There are a few different methods you can use to change colors. First, it is important to know WHERE you are changing colors. Is it in the middle of your row, or the end? Back or front? When doing a piece that has a definite front and back, I try to sew all my ends in on the back. If you are on the front when you need to change colors, just thread your cut strand onto your needle and pull it through to the back or use your hook to pull it through. Of course, I try to avoid sewing as many ends as possible in the first place because I am totally lazy. LOL

I will mention that most experienced crocheters will tell you to never knot your two strands when you change color. There is a reason for this. When you knot, it leaves a little hard bump. This can be distressing if one has sensitive skin. Some say that this "wears" on the yarn more as well. When you wash your project, sometimes bits come out where you have sewn in your tails. If there is a knot there, it is difficult to sew back in. However, I have to admit to you that I occasionally do loosely tie (not knot) end strands together while I am working because I am paranoid about them coming undone when I'm swinging that afghan back and forth for each row. I untie these before sewing the tails in. To finish off the first color, I most often use the invisible finish off.

Important note: When you are getting ready to change yarns, if you are going to finish off that original color, be sure you leave a long strand of yarn. Do not cut an inch from the end and think that is enough. You need a minimum of 4" but I would strongly suggest an even longer end.

To change color, no matter where it is, the most basic method is to begin to make your stitch in the old color, work the stitch to within the last step. Complete the final step with your new color leaving about a 6" piece to sew in later. For example, in a dc you would yo, insert your hook into your stitch, yo, pull through, yo, pull through two loops, then drop the first color, and finish the stitch with the second color by working yo, then draw through the remaining two loops. If you are finished with the first color, you would cut it about 6" or more from the end and weave that tail in later. If you are at the end of a row, there are other ways to deal with the ends. See the tutorials regarding ends.

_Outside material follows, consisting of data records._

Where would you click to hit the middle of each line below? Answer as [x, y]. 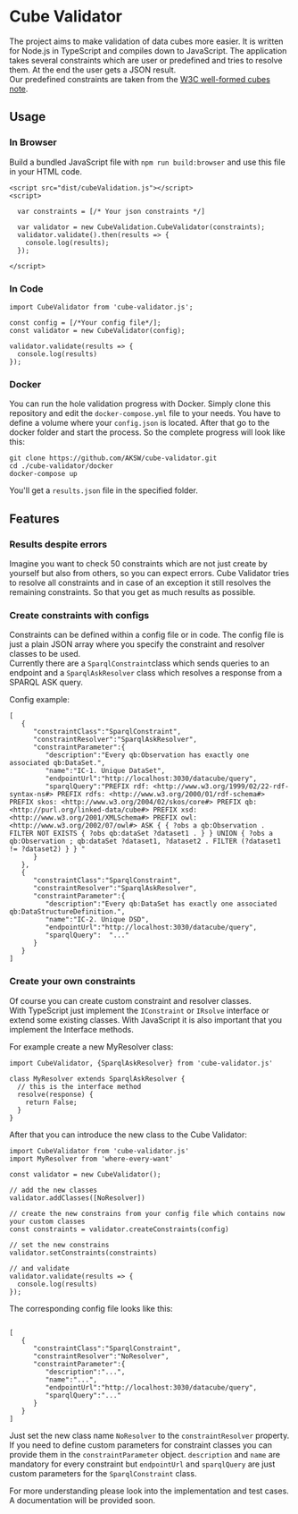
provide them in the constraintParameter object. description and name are [145, 1454]
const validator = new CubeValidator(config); [97, 330]
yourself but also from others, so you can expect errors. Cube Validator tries [149, 573]
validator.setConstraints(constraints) [83, 1253]
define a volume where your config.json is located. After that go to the [140, 423]
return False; [51, 1102]
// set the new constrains [59, 1245]
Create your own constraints [72, 982]

If you are working a single crochet you would insert hook into stitch, yo and pull through (with old color), yo with new color and pull through remaining two loops, finishing the stitch. Tighten slightly by pulling gently on the two threads. Don't pull so tightly that this stitch looks smaller than the ones you've already completed.

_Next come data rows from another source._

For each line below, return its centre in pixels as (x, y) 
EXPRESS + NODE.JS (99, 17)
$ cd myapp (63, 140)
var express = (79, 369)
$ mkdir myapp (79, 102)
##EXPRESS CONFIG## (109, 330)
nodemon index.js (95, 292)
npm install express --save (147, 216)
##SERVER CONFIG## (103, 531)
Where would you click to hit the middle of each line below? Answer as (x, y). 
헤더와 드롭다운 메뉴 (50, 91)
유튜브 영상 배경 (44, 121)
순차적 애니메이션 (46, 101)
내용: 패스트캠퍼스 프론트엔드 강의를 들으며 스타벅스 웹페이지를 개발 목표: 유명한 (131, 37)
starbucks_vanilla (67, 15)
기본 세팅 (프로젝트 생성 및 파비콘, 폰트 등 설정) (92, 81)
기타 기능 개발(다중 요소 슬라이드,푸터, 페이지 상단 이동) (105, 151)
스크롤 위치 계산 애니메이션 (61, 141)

Work a few stitches in the new color and then go back and tie the two loose ends together so they don't come undone, especially if you don't intend to finish the project that day. Don't knot them, just tie loosely.

Fig A

Fig B

Fig C

Here’s the change from green to white:

Fig D

Fig E

Fig F

Another reason you might be adding a new color is when you've finished your work and want to now start a completely new color for an edging. There may be other reasons you want to join a new color where you are not going to be working from another stitch, but rather have already finished off. In this case there are a couple different ways to add your new yarn. Some folks like to start with a slip knot on the hook, then insert your hook, yo, pull through slip knot loop to secure, then chain up the proper amount and work your stitch. Some forego the slip stitch (I use this method for sc), just insert hook, lay yarn over the hook, and draw through, make a chain stitch to secure, then work your sc in the same stitch.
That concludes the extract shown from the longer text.